Results and analysis

The embedding model comparison yielded intriguing results. On the general misspelled words dataset, OpenAI's text-embedding-3 models excelled, with the large variant achieving an impressive 99.8% accuracy and the small version reaching 94.8%. Other sentence transformers like LaBSE (76.0%) and RoBERTa-based models (61–73%) significantly outperformed static word embeddings, with GloVe managing only 27.8% accuracy.

The misspelled city names dataset presented a greater challenge, but the performance hierarchy remained consistent. Text-embedding-3 maintained its lead (95.6% for large, 89.5% for small), closely followed by LaBSE at 91.1%. GloVe's performance dropped further to 18.9% on this dataset.

Error analysis revealed common challenges across models:

Confusion between similar sounding city and state names (e.g. "Mariland" predicted as "Maricopa" instead of "Maryland")
Challenges with technology-related terms like "smartfone" being predicted as "smartwatch" instead of "smartphone"
Difficulty with multi-word terms that are run together, like "searchengine" for "search engine"

The Verdict

Embeddings put on a good show, but even the mighty text-embedding-3 couldn't quite match the 96–98% accuracies of fuzzy search on the city names dataset. Fuzzy search remains the most robust approach for domain-specific data.

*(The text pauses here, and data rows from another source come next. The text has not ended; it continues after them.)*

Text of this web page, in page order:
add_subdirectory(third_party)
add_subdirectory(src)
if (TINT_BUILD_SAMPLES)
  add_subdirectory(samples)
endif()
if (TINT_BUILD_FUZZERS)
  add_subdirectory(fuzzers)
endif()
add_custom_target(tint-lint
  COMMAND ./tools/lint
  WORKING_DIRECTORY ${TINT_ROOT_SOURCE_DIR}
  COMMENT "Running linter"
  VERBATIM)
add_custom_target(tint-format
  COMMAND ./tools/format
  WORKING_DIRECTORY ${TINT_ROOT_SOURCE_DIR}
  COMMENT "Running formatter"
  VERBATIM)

Nevertheless, sentence transformer embeddings, particularly state-of-the-art models like text-embedding-3, have emerged as a strong alternative for general spelling correction tasks. Their performance is now sufficiently high to consider them for practical applications.

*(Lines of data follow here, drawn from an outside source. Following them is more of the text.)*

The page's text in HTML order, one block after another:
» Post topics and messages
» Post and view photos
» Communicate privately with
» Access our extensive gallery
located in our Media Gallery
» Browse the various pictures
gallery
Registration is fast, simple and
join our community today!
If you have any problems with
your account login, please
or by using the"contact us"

Based on these findings, I recommended the text-embedding-3-large model for error correction on non-domain specific tags. This choice satisfies the "AI" requirement while delivering performance that justifies its implementation.

An additional advantage is the ease of upgrading to future iterations of the model, allowing for seamless performance improvements with minimal effort. As these models continue to evolve, there may even be potential to expand their use to new domain-specific tasks.

Takeaways

In product development, it's crucial to recognize that the technically optimal solution isn't always the most appropriate choice in a business context.

Balancing stakeholder expectations, technical robustness, and available resources is a complex challenge. Often, implementing a "good enough" solution is the best approach, especially when considering time and budget constraints.

The key lies in making data-driven decisions, which provide empirical evidence to justify choices to stakeholders and ensure that selected solutions are grounded in facts rather than assumptions. This approach not only satisfies immediate business needs and resource limitations but also builds trust between technical teams and other stakeholders.